Saved entries

= Beginning of Section =

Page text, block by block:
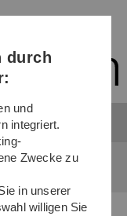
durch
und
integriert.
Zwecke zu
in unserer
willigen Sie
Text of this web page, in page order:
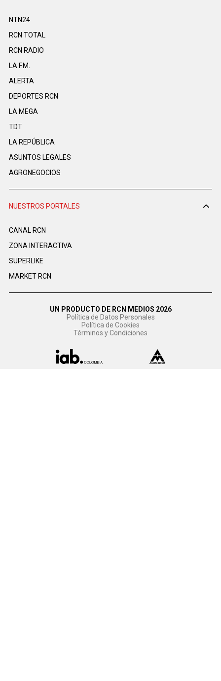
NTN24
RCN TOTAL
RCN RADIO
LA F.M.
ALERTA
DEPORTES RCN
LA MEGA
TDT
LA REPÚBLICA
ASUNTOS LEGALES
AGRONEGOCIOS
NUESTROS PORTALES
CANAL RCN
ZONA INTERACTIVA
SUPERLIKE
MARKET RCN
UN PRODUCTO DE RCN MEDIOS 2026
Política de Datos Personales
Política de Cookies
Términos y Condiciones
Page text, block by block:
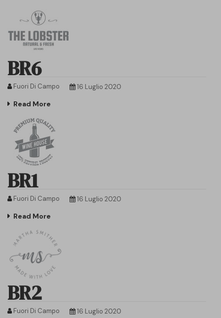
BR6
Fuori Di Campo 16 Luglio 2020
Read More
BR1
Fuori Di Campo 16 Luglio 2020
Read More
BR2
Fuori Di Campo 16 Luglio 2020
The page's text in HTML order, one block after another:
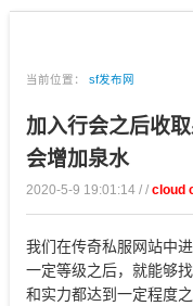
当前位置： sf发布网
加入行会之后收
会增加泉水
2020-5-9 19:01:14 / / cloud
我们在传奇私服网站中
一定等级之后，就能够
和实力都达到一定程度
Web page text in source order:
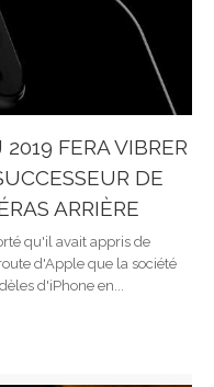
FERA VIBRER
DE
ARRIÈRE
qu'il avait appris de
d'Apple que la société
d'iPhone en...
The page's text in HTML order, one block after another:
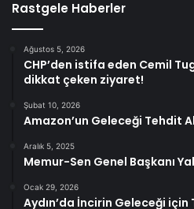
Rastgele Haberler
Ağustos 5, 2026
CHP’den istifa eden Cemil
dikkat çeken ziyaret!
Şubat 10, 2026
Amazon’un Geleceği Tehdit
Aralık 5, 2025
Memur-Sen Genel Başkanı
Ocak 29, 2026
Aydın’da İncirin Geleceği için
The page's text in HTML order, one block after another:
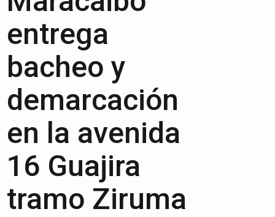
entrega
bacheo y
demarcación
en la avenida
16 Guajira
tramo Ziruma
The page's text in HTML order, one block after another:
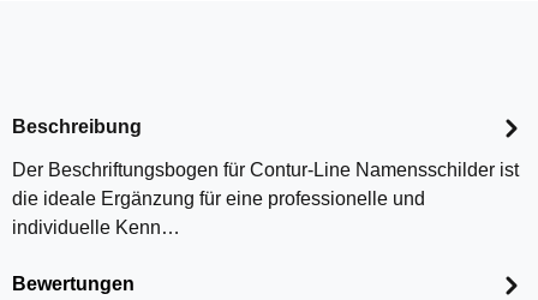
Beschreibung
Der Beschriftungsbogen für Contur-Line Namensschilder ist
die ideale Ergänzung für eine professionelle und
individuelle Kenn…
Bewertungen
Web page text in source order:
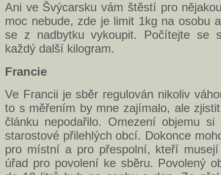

= End of Section =

» Exercise
Each record must be returned exactly as it stands, and the images omitted.

» Completed exercise
Page text, block by block:
durch
und
integriert.
Zwecke zu
in unserer
willigen Sie
Text of this web page, in page order:
NTN24
RCN TOTAL
RCN RADIO
LA F.M.
ALERTA
DEPORTES RCN
LA MEGA
TDT
LA REPÚBLICA
ASUNTOS LEGALES
AGRONEGOCIOS
NUESTROS PORTALES
CANAL RCN
ZONA INTERACTIVA
SUPERLIKE
MARKET RCN
UN PRODUCTO DE RCN MEDIOS 2026
Política de Datos Personales
Política de Cookies
Términos y Condiciones
Page text, block by block:
BR6
Fuori Di Campo 16 Luglio 2020
Read More
BR1
Fuori Di Campo 16 Luglio 2020
Read More
BR2
Fuori Di Campo 16 Luglio 2020
The page's text in HTML order, one block after another:
当前位置： sf发布网
加入行会之后收
会增加泉水
2020-5-9 19:01:14 / / cloud
我们在传奇私服网站中
一定等级之后，就能够
和实力都达到一定程度
Web page text in source order:
FERA VIBRER
DE
ARRIÈRE
qu'il avait appris de
d'Apple que la société
d'iPhone en...
The page's text in HTML order, one block after another:
Rastgele Haberler
Ağustos 5, 2026
CHP’den istifa eden Cemil
dikkat çeken ziyaret!
Şubat 10, 2026
Amazon’un Geleceği Tehdit
Aralık 5, 2025
Memur-Sen Genel Başkanı
Ocak 29, 2026
Aydın’da İncirin Geleceği için
The page's text in HTML order, one block after another:
entrega
bacheo y
demarcación
en la avenida
16 Guajira
tramo Ziruma
The page's text in HTML order, one block after another:
Beschreibung
Der Beschriftungsbogen für Contur-Line Namensschilder ist
die ideale Ergänzung für eine professionelle und
individuelle Kenn…
Bewertungen
Web page text in source order:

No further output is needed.